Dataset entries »
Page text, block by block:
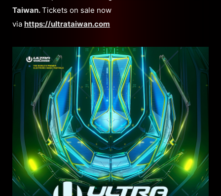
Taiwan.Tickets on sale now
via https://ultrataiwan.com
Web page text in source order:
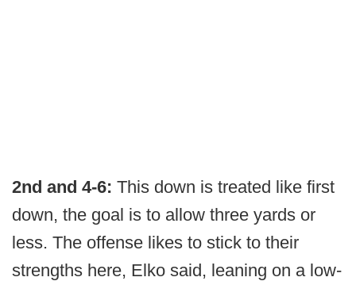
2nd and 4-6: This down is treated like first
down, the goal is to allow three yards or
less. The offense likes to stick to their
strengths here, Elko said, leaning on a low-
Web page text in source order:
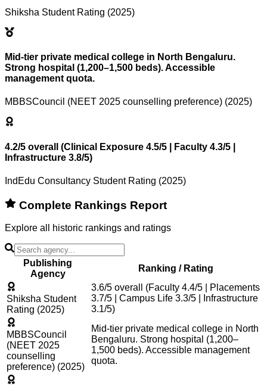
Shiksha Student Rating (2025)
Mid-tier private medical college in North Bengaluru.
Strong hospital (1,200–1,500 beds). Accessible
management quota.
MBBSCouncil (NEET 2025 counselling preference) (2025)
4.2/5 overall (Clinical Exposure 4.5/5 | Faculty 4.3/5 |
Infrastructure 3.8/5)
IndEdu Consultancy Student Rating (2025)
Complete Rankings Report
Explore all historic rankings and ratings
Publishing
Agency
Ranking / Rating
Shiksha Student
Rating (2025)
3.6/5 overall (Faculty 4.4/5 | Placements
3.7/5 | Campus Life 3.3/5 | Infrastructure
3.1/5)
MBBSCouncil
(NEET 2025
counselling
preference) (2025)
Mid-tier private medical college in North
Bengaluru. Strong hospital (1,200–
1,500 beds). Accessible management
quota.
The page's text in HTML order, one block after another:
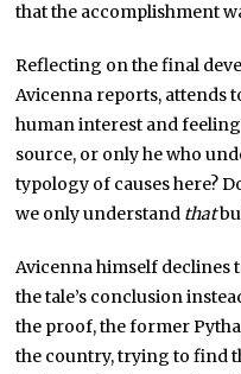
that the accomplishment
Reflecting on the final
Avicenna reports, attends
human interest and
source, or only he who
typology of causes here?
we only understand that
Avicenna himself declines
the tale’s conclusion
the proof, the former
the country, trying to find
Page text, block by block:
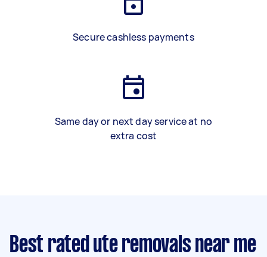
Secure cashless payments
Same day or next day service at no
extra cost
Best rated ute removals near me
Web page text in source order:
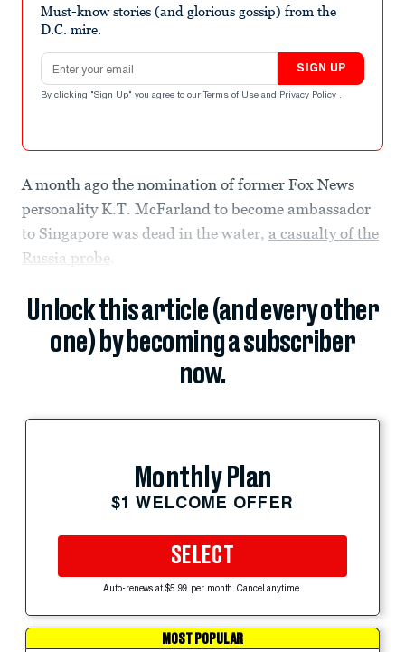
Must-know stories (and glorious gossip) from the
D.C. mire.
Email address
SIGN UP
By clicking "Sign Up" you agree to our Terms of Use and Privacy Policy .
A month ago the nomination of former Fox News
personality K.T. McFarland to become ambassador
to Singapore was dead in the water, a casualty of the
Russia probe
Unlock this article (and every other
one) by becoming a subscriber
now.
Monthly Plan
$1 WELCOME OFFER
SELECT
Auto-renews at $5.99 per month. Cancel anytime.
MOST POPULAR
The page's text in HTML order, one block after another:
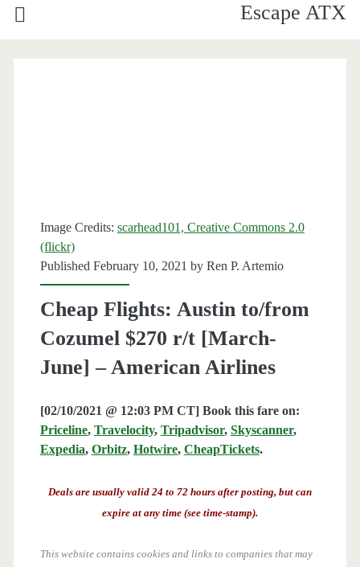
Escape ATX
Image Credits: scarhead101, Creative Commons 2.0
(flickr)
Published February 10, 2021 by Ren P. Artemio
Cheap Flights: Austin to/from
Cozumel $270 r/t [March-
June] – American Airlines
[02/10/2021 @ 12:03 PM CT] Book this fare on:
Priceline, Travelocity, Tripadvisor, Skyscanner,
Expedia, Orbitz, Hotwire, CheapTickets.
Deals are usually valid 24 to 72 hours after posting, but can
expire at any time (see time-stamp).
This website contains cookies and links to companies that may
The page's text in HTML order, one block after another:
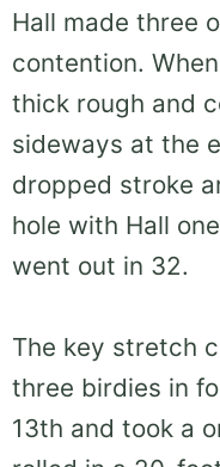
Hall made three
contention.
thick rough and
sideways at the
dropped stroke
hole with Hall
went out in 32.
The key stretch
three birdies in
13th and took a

What the exercise asks » Your task is to set down each line above verbatim while excluding the pictures.

Answer for this exercise »
Page text, block by block:
Taiwan.Tickets on sale now
via https://ultrataiwan.com
Web page text in source order:
2nd and 4-6: This down is treated like first
down, the goal is to allow three yards or
less. The offense likes to stick to their
strengths here, Elko said, leaning on a low-
Web page text in source order:
Shiksha Student Rating (2025)
Mid-tier private medical college in North Bengaluru.
Strong hospital (1,200–1,500 beds). Accessible
management quota.
MBBSCouncil (NEET 2025 counselling preference) (2025)
4.2/5 overall (Clinical Exposure 4.5/5 | Faculty 4.3/5 |
Infrastructure 3.8/5)
IndEdu Consultancy Student Rating (2025)
Complete Rankings Report
Explore all historic rankings and ratings
Publishing
Agency
Ranking / Rating
Shiksha Student
Rating (2025)
3.6/5 overall (Faculty 4.4/5 | Placements
3.7/5 | Campus Life 3.3/5 | Infrastructure
3.1/5)
MBBSCouncil
(NEET 2025
counselling
preference) (2025)
Mid-tier private medical college in North
Bengaluru. Strong hospital (1,200–
1,500 beds). Accessible management
quota.
The page's text in HTML order, one block after another:
that the accomplishment
Reflecting on the final
Avicenna reports, attends
human interest and
source, or only he who
typology of causes here?
we only understand that
Avicenna himself declines
the tale’s conclusion
the proof, the former
the country, trying to find
Page text, block by block:
Secure cashless payments
Same day or next day service at no
extra cost
Best rated ute removals near me
Web page text in source order:
Must-know stories (and glorious gossip) from the
D.C. mire.
Email address
SIGN UP
By clicking "Sign Up" you agree to our Terms of Use and Privacy Policy .
A month ago the nomination of former Fox News
personality K.T. McFarland to become ambassador
to Singapore was dead in the water, a casualty of the
Russia probe
Unlock this article (and every other
one) by becoming a subscriber
now.
Monthly Plan
$1 WELCOME OFFER
SELECT
Auto-renews at $5.99 per month. Cancel anytime.
MOST POPULAR
The page's text in HTML order, one block after another:
Escape ATX
Image Credits: scarhead101, Creative Commons 2.0
(flickr)
Published February 10, 2021 by Ren P. Artemio
Cheap Flights: Austin to/from
Cozumel $270 r/t [March-
June] – American Airlines
[02/10/2021 @ 12:03 PM CT] Book this fare on:
Priceline, Travelocity, Tripadvisor, Skyscanner,
Expedia, Orbitz, Hotwire, CheapTickets.
Deals are usually valid 24 to 72 hours after posting, but can
expire at any time (see time-stamp).
This website contains cookies and links to companies that may
The page's text in HTML order, one block after another:
Hall made three
contention.
thick rough and
sideways at the
dropped stroke
hole with Hall
went out in 32.
The key stretch
three birdies in
13th and took a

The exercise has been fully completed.